When Trump was president, his administration frequently targeted officials for abuse, denial of promotions or investigations for their perceived disloyalty, Moynihan says.
“In a second administration, he would simply fire them. Trump loyalists reportedly have lists ready of civil servants who will be fired because they were not deemed cooperative enough during his first term.”
The third part of Mr. Trump’s authoritarian blueprint is to create a legal framework that would allow him to use government resources to protect himself, attack his political enemies and force through his policy goals without congressional approval.
Internal government lawyers can block illegal or unconstitutional actions. Reporters uncovered a plan to place Trump loyalists in those key positions.

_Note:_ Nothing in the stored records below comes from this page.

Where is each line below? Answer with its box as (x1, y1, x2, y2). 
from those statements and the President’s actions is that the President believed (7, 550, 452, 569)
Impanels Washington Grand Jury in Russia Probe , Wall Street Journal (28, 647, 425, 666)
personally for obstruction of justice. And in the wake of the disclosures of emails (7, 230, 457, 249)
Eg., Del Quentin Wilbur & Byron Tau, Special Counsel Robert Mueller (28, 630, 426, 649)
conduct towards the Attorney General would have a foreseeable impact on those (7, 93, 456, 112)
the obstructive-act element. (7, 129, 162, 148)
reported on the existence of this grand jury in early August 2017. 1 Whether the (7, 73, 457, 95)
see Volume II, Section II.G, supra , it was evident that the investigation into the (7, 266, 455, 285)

“This is not about conservatism,” Moynihan says. “Mr. Trump grew disillusioned with conservative Federalist Society lawyers, despite drawing on them to stock his judicial nominations. It is about finding lawyers willing to create a legal rationale for his authoritarian impulses.”

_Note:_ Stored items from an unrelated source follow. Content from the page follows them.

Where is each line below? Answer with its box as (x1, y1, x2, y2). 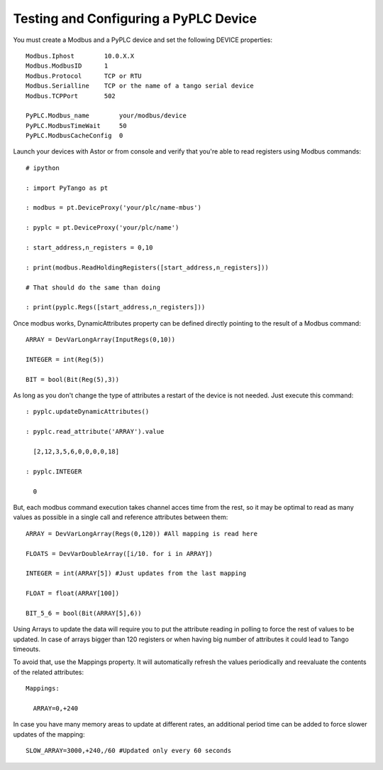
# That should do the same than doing (26, 283, 161, 292)
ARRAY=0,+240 (33, 704, 79, 712)
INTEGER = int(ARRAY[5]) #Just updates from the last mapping (26, 570, 247, 577)
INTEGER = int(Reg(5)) (26, 355, 105, 363)
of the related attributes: (13, 668, 84, 676)
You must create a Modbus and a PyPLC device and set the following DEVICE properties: (13, 36, 273, 44)
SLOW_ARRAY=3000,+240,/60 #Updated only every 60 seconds (26, 747, 232, 755)
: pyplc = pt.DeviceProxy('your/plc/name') (26, 224, 179, 232)

Examples from Trump’s time in office include Mark Paoletta, the former general counsel of the Office of Management and Budget, who approved Trump’s illegal withholding of aid to Ukraine. Or Jeffery Clark, who almost became Trump’s acting attorney general when his superiors refused to advance Trump’s false claims of election fraud.
Clark is now under indictment for a “criminal attempt to communicate false statements and writings” to Georgia state officials.
“But he continues to lay the groundwork for a second Trump term,” Moynihan says. “He has made the case for the president using military forces for domestic law enforcement.”
He has also written a legal analysis arguing that “the U.S. Justice Department is not independent,” and Paoletta has said, “I believe a president doesn’t need to be so hands-off with the D.O.J.”
If government lawyers will not defend norms of Justice Department independence, Moynihan says, “Trump will use the department to shield himself from legal accountability and to pursue his enemies.”
We sometimes think of democracy as merely the act of voting, Moynihan says.
“But the operation of government is also democracy in action, a measure of how well the social contract between the citizen and the state is being kept. When values like transparency, legality, honesty, due process, fealty to the Constitution and competence are threatened in government offices, so too is our democracy. These democratic values would be eviscerated if Mr. Trump returns to power with an army of loyalists applying novel legal theories and imposing a political code of silence on potential holdouts.”
American bureaucracy is often slow and cumbersome, Moynihan says.
“The civil service system in particular is in need of modernization. But it is also suffused with democratic checks that limit the abuse of centralized power. This is why Mr. Trump and his supporters are so precisely targeting the administrative state, taking advantage of an antipathy toward Washington that both parties have long nurtured. If Mr. Trump has a chance to implement his various plans, expect a weaker American government, worse public services and the dismantling of limits on presidential power.”
So the press is doing its job of warning people what might come. The rest will be up to “the people.”